林知穗立在堂屋门槛边,看着父母愁苦为难的模样,心里五味杂陈。她并不怨恨父母,她看得见家里日子的窘迫。可心底那一份想要读书的渴望,又叫她万般不甘。
她的学业,第一次遇上真正的生死危机。不是巷口几句闲话,不是长辈几句训诫,而是生养自己的父母,已经开始认真盘算,让她告别书本,回归灶台与田地。
往后的几日,家里始终被一层沉沉的阴霾笼罩。亲戚依旧时不时上门,继续铺陈他们那一套说辞;外面的闲话也没有停歇。父母的心,就在亲情压力、乡土舆论、柴米生计三者之间,反复摇摆不定。

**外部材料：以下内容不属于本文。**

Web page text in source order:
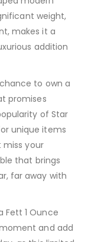
weight,
makes it a
addition
to own a
promises
of Star
unique items
miss your
that brings
far away with
Fett 1 Ounce
and add
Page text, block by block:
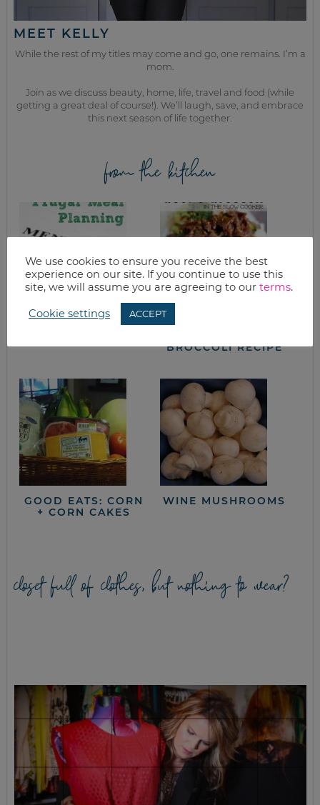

没有人拍板定下最终的结果,可那一股要将她推离学堂的力量,已经实实在在来到了她的面前。往后究竟能不能继续捧着书本,一切都变得渺茫难测。
春日的山风穿过院落,吹动檐下干枯的茅草。林知穗走到院中,抬眼望向远处重重叠叠的群山。她想起后山山坡上自在生长的草木鸟兽,想起自己心底那个 “人为何生来就要认命” 的疑问。可眼下,尚且轮不到去思索宏大的道理,她先要守住自己手里的书本。
只是这份守护,何其艰难。整个家,整个周遭的世道,都在往相反的方向拖拽。少女单薄的肩膀,要独自扛住这扑面而来的重重重压。